Data under study.
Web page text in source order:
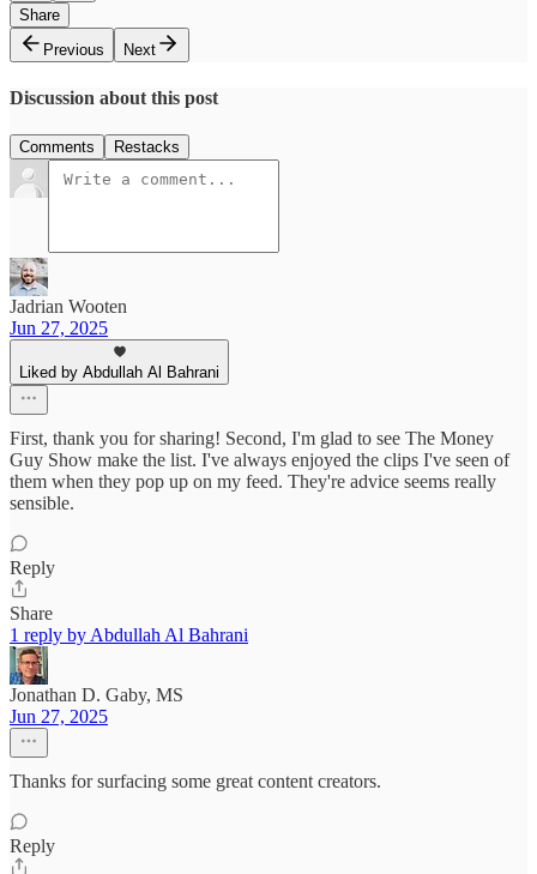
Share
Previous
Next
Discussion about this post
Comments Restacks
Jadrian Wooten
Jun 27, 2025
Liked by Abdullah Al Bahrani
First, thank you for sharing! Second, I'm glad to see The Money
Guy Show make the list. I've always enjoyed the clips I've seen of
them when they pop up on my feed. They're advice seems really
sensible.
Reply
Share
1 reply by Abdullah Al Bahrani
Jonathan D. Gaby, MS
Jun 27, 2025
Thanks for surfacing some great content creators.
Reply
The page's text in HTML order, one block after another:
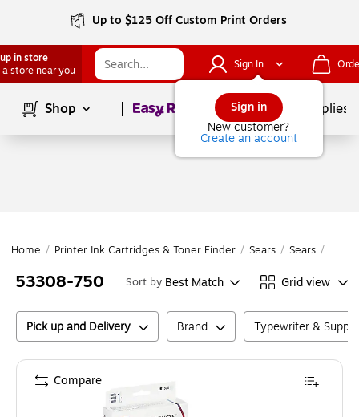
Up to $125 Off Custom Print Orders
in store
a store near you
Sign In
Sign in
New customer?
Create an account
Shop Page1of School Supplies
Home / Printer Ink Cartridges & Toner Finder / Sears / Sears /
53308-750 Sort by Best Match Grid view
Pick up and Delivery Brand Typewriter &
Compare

What to produce. Please retype every entry above exactly, leaving out any picture.

Solution to the exercise.
Web page text in source order:
Share
Previous
Next
Discussion about this post
Comments Restacks
Jadrian Wooten
Jun 27, 2025
Liked by Abdullah Al Bahrani
First, thank you for sharing! Second, I'm glad to see The Money
Guy Show make the list. I've always enjoyed the clips I've seen of
them when they pop up on my feed. They're advice seems really
sensible.
Reply
Share
1 reply by Abdullah Al Bahrani
Jonathan D. Gaby, MS
Jun 27, 2025
Thanks for surfacing some great content creators.
Reply
The page's text in HTML order, one block after another:
Up to $125 Off Custom Print Orders
in store
a store near you
Sign In
Sign in
New customer?
Create an account
Shop Page1of School Supplies
Home / Printer Ink Cartridges & Toner Finder / Sears / Sears /
53308-750 Sort by Best Match Grid view
Pick up and Delivery Brand Typewriter &
Compare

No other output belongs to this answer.